======== Extracted information
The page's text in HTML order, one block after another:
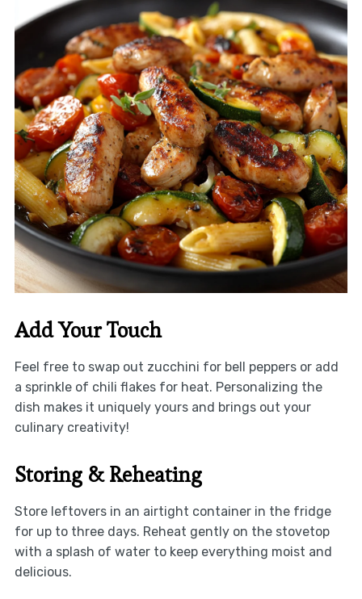
Add Your Touch
Feel free to swap out zucchini for bell peppers or add
a sprinkle of chili flakes for heat. Personalizing the
dish makes it uniquely yours and brings out your
culinary creativity!
Storing & Reheating
Store leftovers in an airtight container in the fridge
for up to three days. Reheat gently on the stovetop
with a splash of water to keep everything moist and
delicious.
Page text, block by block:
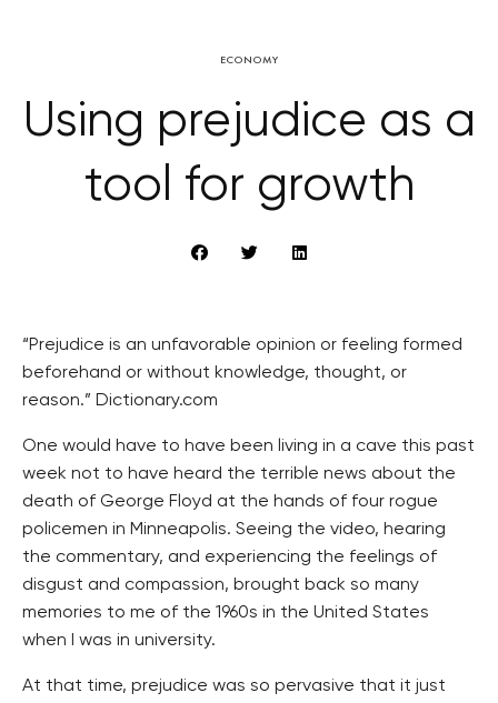
ECONOMY
Using prejudice as a
tool for growth
“Prejudice is an unfavorable opinion or feeling formed
beforehand or without knowledge, thought, or
reason.” Dictionary.com
One would have to have been living in a cave this past
week not to have heard the terrible news about the
death of George Floyd at the hands of four rogue
policemen in Minneapolis. Seeing the video, hearing
the commentary, and experiencing the feelings of
disgust and compassion, brought back so many
memories to me of the 1960s in the United States
when I was in university.
At that time, prejudice was so pervasive that it just
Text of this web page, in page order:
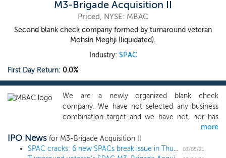
M3-Brigade Acquisition II
Priced, NYSE: MBAC
Second blank check company formed by turnaround veteran
Mohsin Meghji (liquidated).
Industry: SPAC
First Day Return: 0.0%
We are a newly organized blank check
company. We have not selected any business
combination target and we have not, nor has
anyone on our behalf, initiated any substantive
discussions, directly or indirectly, with respect to
identifying any business combination target. We
more
IPO News for M3-Brigade Acquisition II
SPAC cracks: 6 new SPACs break issue in Thursday IPOs
03/05/21
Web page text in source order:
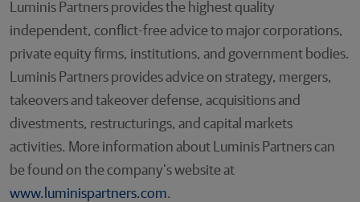
Luminis Partners provides the highest quality
independent, conflict-free advice to major corporations,
private equity firms, institutions, and government bodies.
Luminis Partners provides advice on strategy, mergers,
takeovers and takeover defense, acquisitions and
divestments, restructurings, and capital markets
activities. More information about Luminis Partners can
be found on the company's website at
www.luminispartners.com.
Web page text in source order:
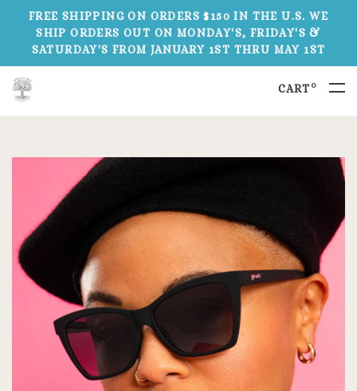
FREE SHIPPING ON ORDERS $150 IN THE U.S. WE
SHIP ORDERS OUT ON MONDAY'S, FRIDAY'S &
SATURDAY'S FROM JANUARY 1ST THRU MAY 1ST
CART 0
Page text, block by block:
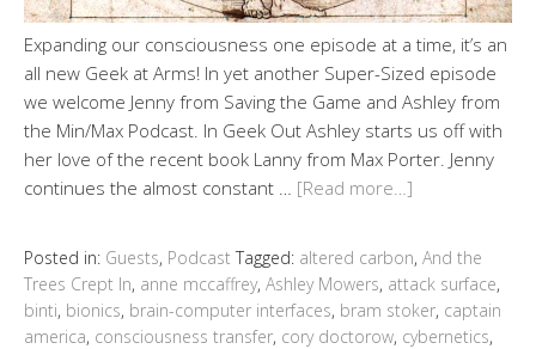
Expanding our consciousness one episode at a time, it’s an
all new Geek at Arms! In yet another Super-Sized episode
we welcome Jenny from Saving the Game and Ashley from
the Min/Max Podcast. In Geek Out Ashley starts us off with
her love of the recent book Lanny from Max Porter. Jenny
continues the almost constant … [Read more…]
Posted in: Guests, Podcast Tagged: altered carbon, And the
Trees Crept In, anne mccaffrey, Ashley Mowers, attack surface,
binti, bionics, brain-computer interfaces, bram stoker, captain
america, consciousness transfer, cory doctorow, cybernetics,
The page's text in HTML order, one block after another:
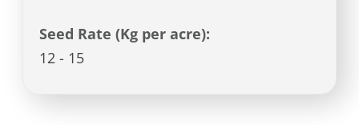
Seed Rate (Kg per acre):
12 - 15
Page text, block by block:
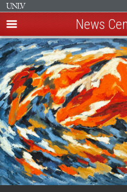
Skip
to
main
content
News
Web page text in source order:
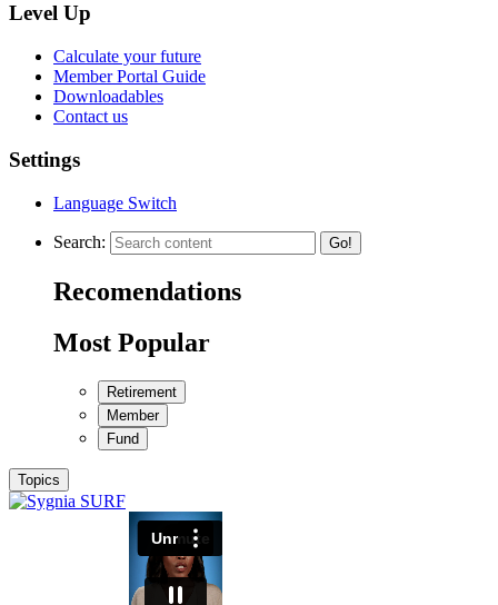
Level Up
Calculate your future
Member Portal Guide
Downloadables
Contact us
Settings
Language Switch
Search: Go!
Recomendations
Most Popular
Retirement
Member
Fund
Topics
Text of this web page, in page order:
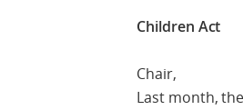
Children Act
Chair,
Last month,
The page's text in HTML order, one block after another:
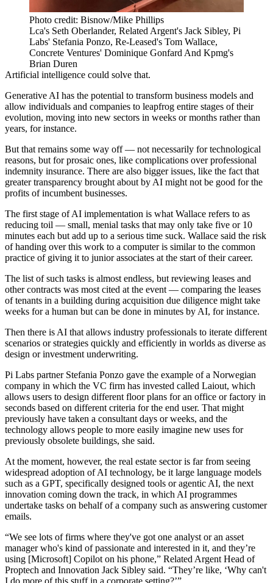
Photo credit: Bisnow/Mike Phillips
Lca's Seth Oberlander, Related Argent's Jack Sibley, Pi
Labs' Stefania Ponzo, Re-Leased's Tom Wallace,
Concrete Ventures' Dominique Gonfard And Kpmg's
Brian Duren
Artificial intelligence could solve that.
Generative AI has the potential to transform business models and
allow individuals and companies to leapfrog entire stages of their
evolution, moving into new sectors in weeks or months rather than
years, for instance.
But that remains some way off — not necessarily for technological
reasons, but for prosaic ones, like complications over professional
indemnity insurance. There are also bigger issues, like the fact that
greater transparency brought about by AI might not be good for the
profits of incumbent businesses.
The first stage of AI implementation is what Wallace refers to as
reducing toil — small, menial tasks that may only take five or 10
minutes each but add up to a serious time suck. Wallace said the risk
of handing over this work to a computer is similar to the common
practice of giving it to junior associates at the start of their career.
The list of such tasks is almost endless, but reviewing leases and
other contracts was most cited at the event — comparing the leases
of tenants in a building during acquisition due diligence might take
weeks for a human but can be done in minutes by AI, for instance.
Then there is AI that allows industry professionals to iterate different
scenarios or strategies quickly and efficiently in worlds as diverse as
design or investment underwriting.
Pi Labs partner Stefania Ponzo gave the example of a Norwegian
company in which the VC firm has invested called Laiout, which
allows users to design different floor plans for an office or factory in
seconds based on different criteria for the end user. That might
previously have taken a consultant days or weeks, and the
technology allows people to more easily imagine new uses for
previously obsolete buildings, she said.
At the moment, however, the real estate sector is far from seeing
widespread adoption of AI technology, be it large language models
such as a GPT, specifically designed tools or agentic AI, the next
innovation coming down the track, in which AI programmes
undertake tasks on behalf of a company such as answering customer
emails.
“We see lots of firms where they've got one analyst or an asset
manager who's kind of passionate and interested in it, and they’re
using [Microsoft] Copilot on his phone,” Related Argent Head of
Proptech and Innovation Jack Sibley said. “They’re like, ‘Why can't
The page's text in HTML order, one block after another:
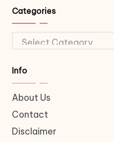
Categories
Categories
Info
About Us
Contact
Disclaimer
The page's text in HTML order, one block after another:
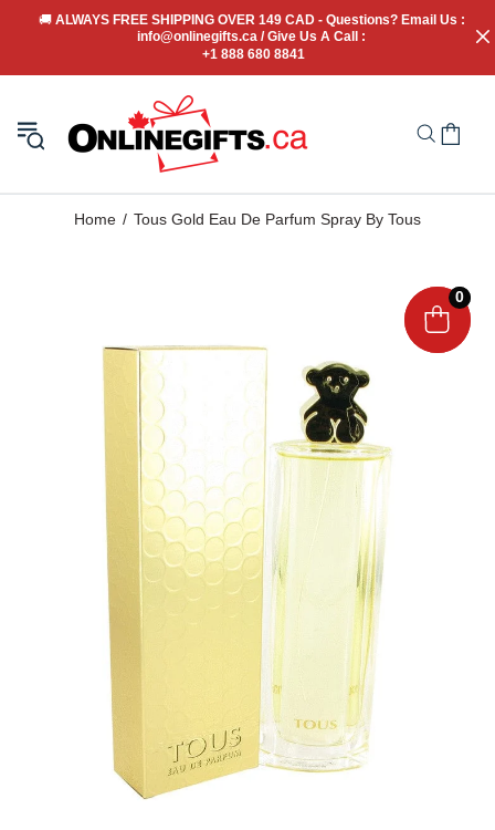
🚚 ALWAYS FREE SHIPPING OVER 149 CAD - Questions? Email Us :
info@onlinegifts.ca / Give Us A Call :
+1 888 680 8841
Home Tous Gold Eau De Parfum Spray By Tous
0
0
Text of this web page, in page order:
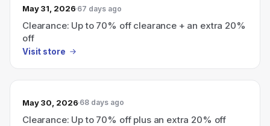
May 31, 2026 67 days ago
Clearance: Up to 70% off clearance + an extra 20%
off
Visit store
May 30, 2026 68 days ago
Clearance: Up to 70% off plus an extra 20% off
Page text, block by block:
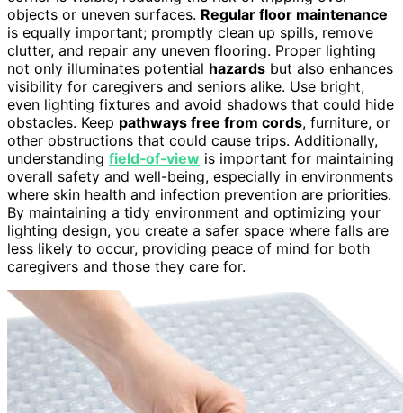
objects or uneven surfaces. Regular floor maintenance
is equally important; promptly clean up spills, remove
clutter, and repair any uneven flooring. Proper lighting
not only illuminates potential hazards but also enhances
visibility for caregivers and seniors alike. Use bright,
even lighting fixtures and avoid shadows that could hide
obstacles. Keep pathways free from cords, furniture, or
other obstructions that could cause trips. Additionally,
understanding field‑of‑view is important for maintaining
overall safety and well-being, especially in environments
where skin health and infection prevention are priorities.
By maintaining a tidy environment and optimizing your
lighting design, you create a safer space where falls are
less likely to occur, providing peace of mind for both
caregivers and those they care for.
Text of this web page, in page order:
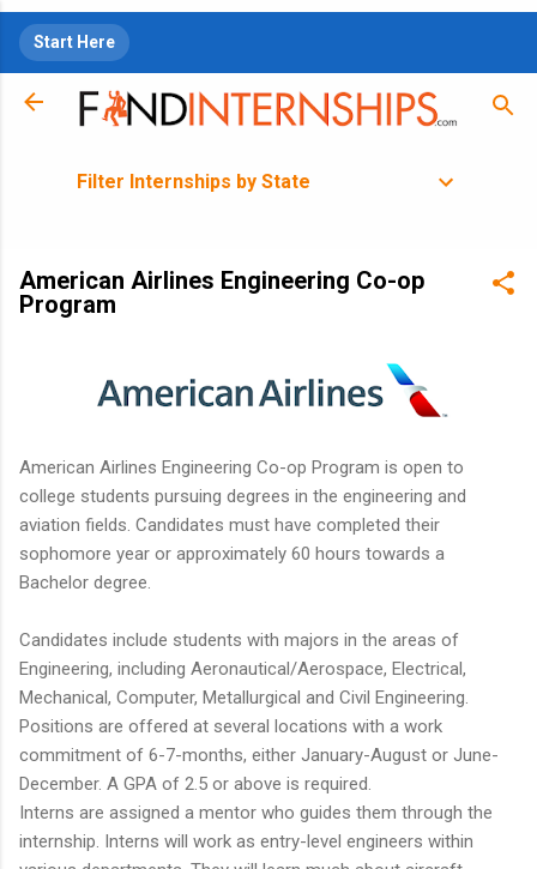
Start Here
Filter Internships by State
American Airlines Engineering Co-op
Program
American Airlines Engineering Co-op Program is open to
college students pursuing degrees in the engineering and
aviation fields. Candidates must have completed their
sophomore year or approximately 60 hours towards a
Bachelor degree.
Candidates include students with majors in the areas of
Engineering, including Aeronautical/Aerospace, Electrical,
Mechanical, Computer, Metallurgical and Civil Engineering.
Positions are offered at several locations with a work
commitment of 6-7-months, either January-August or June-
December. A GPA of 2.5 or above is required.
Interns are assigned a mentor who guides them through the
internship. Interns will work as entry-level engineers within
================
◆ Problem to solve ◆
Repeat the listing above word for word, omitting the pictures.

◆ Answer to this exercise ◆
The page's text in HTML order, one block after another:
Add Your Touch
Feel free to swap out zucchini for bell peppers or add
a sprinkle of chili flakes for heat. Personalizing the
dish makes it uniquely yours and brings out your
culinary creativity!
Storing & Reheating
Store leftovers in an airtight container in the fridge
for up to three days. Reheat gently on the stovetop
with a splash of water to keep everything moist and
delicious.
Page text, block by block:
ECONOMY
Using prejudice as a
tool for growth
“Prejudice is an unfavorable opinion or feeling formed
beforehand or without knowledge, thought, or
reason.” Dictionary.com
One would have to have been living in a cave this past
week not to have heard the terrible news about the
death of George Floyd at the hands of four rogue
policemen in Minneapolis. Seeing the video, hearing
the commentary, and experiencing the feelings of
disgust and compassion, brought back so many
memories to me of the 1960s in the United States
when I was in university.
At that time, prejudice was so pervasive that it just
Text of this web page, in page order:
M3-Brigade Acquisition II
Priced, NYSE: MBAC
Second blank check company formed by turnaround veteran
Mohsin Meghji (liquidated).
Industry: SPAC
First Day Return: 0.0%
We are a newly organized blank check
company. We have not selected any business
combination target and we have not, nor has
anyone on our behalf, initiated any substantive
discussions, directly or indirectly, with respect to
identifying any business combination target. We
more
IPO News for M3-Brigade Acquisition II
SPAC cracks: 6 new SPACs break issue in Thursday IPOs
03/05/21
Web page text in source order:
Luminis Partners provides the highest quality
independent, conflict-free advice to major corporations,
private equity firms, institutions, and government bodies.
Luminis Partners provides advice on strategy, mergers,
takeovers and takeover defense, acquisitions and
divestments, restructurings, and capital markets
activities. More information about Luminis Partners can
be found on the company's website at
www.luminispartners.com.
Web page text in source order:
FREE SHIPPING ON ORDERS $150 IN THE U.S. WE
SHIP ORDERS OUT ON MONDAY'S, FRIDAY'S &
SATURDAY'S FROM JANUARY 1ST THRU MAY 1ST
CART 0
Page text, block by block:
Expanding our consciousness one episode at a time, it’s an
all new Geek at Arms! In yet another Super-Sized episode
we welcome Jenny from Saving the Game and Ashley from
the Min/Max Podcast. In Geek Out Ashley starts us off with
her love of the recent book Lanny from Max Porter. Jenny
continues the almost constant … [Read more…]
Posted in: Guests, Podcast Tagged: altered carbon, And the
Trees Crept In, anne mccaffrey, Ashley Mowers, attack surface,
binti, bionics, brain-computer interfaces, bram stoker, captain
america, consciousness transfer, cory doctorow, cybernetics,
The page's text in HTML order, one block after another:
Seed Rate (Kg per acre):
12 - 15
Page text, block by block:
Skip
to
main
content
News
Web page text in source order:
Level Up
Calculate your future
Member Portal Guide
Downloadables
Contact us
Settings
Language Switch
Search: Go!
Recomendations
Most Popular
Retirement
Member
Fund
Topics
Text of this web page, in page order:
Children Act
Chair,
Last month,
The page's text in HTML order, one block after another:
Photo credit: Bisnow/Mike Phillips
Lca's Seth Oberlander, Related Argent's Jack Sibley, Pi
Labs' Stefania Ponzo, Re-Leased's Tom Wallace,
Concrete Ventures' Dominique Gonfard And Kpmg's
Brian Duren
Artificial intelligence could solve that.
Generative AI has the potential to transform business models and
allow individuals and companies to leapfrog entire stages of their
evolution, moving into new sectors in weeks or months rather than
years, for instance.
But that remains some way off — not necessarily for technological
reasons, but for prosaic ones, like complications over professional
indemnity insurance. There are also bigger issues, like the fact that
greater transparency brought about by AI might not be good for the
profits of incumbent businesses.
The first stage of AI implementation is what Wallace refers to as
reducing toil — small, menial tasks that may only take five or 10
minutes each but add up to a serious time suck. Wallace said the risk
of handing over this work to a computer is similar to the common
practice of giving it to junior associates at the start of their career.
The list of such tasks is almost endless, but reviewing leases and
other contracts was most cited at the event — comparing the leases
of tenants in a building during acquisition due diligence might take
weeks for a human but can be done in minutes by AI, for instance.
Then there is AI that allows industry professionals to iterate different
scenarios or strategies quickly and efficiently in worlds as diverse as
design or investment underwriting.
Pi Labs partner Stefania Ponzo gave the example of a Norwegian
company in which the VC firm has invested called Laiout, which
allows users to design different floor plans for an office or factory in
seconds based on different criteria for the end user. That might
previously have taken a consultant days or weeks, and the
technology allows people to more easily imagine new uses for
previously obsolete buildings, she said.
At the moment, however, the real estate sector is far from seeing
widespread adoption of AI technology, be it large language models
such as a GPT, specifically designed tools or agentic AI, the next
innovation coming down the track, in which AI programmes
undertake tasks on behalf of a company such as answering customer
emails.
“We see lots of firms where they've got one analyst or an asset
manager who's kind of passionate and interested in it, and they’re
using [Microsoft] Copilot on his phone,” Related Argent Head of
Proptech and Innovation Jack Sibley said. “They’re like, ‘Why can't
The page's text in HTML order, one block after another:
Categories
Categories
Info
About Us
Contact
Disclaimer
The page's text in HTML order, one block after another:
🚚 ALWAYS FREE SHIPPING OVER 149 CAD - Questions? Email Us :
info@onlinegifts.ca / Give Us A Call :
+1 888 680 8841
Home Tous Gold Eau De Parfum Spray By Tous
0
0
Text of this web page, in page order:
May 31, 2026 67 days ago
Clearance: Up to 70% off clearance + an extra 20%
off
Visit store
May 30, 2026 68 days ago
Clearance: Up to 70% off plus an extra 20% off
Page text, block by block:
objects or uneven surfaces. Regular floor maintenance
is equally important; promptly clean up spills, remove
clutter, and repair any uneven flooring. Proper lighting
not only illuminates potential hazards but also enhances
visibility for caregivers and seniors alike. Use bright,
even lighting fixtures and avoid shadows that could hide
obstacles. Keep pathways free from cords, furniture, or
other obstructions that could cause trips. Additionally,
understanding field‑of‑view is important for maintaining
overall safety and well-being, especially in environments
where skin health and infection prevention are priorities.
By maintaining a tidy environment and optimizing your
lighting design, you create a safer space where falls are
less likely to occur, providing peace of mind for both
caregivers and those they care for.
Text of this web page, in page order:
Start Here
Filter Internships by State
American Airlines Engineering Co-op
Program
American Airlines Engineering Co-op Program is open to
college students pursuing degrees in the engineering and
aviation fields. Candidates must have completed their
sophomore year or approximately 60 hours towards a
Bachelor degree.
Candidates include students with majors in the areas of
Engineering, including Aeronautical/Aerospace, Electrical,
Mechanical, Computer, Metallurgical and Civil Engineering.
Positions are offered at several locations with a work
commitment of 6-7-months, either January-August or June-
December. A GPA of 2.5 or above is required.
Interns are assigned a mentor who guides them through the
internship. Interns will work as entry-level engineers within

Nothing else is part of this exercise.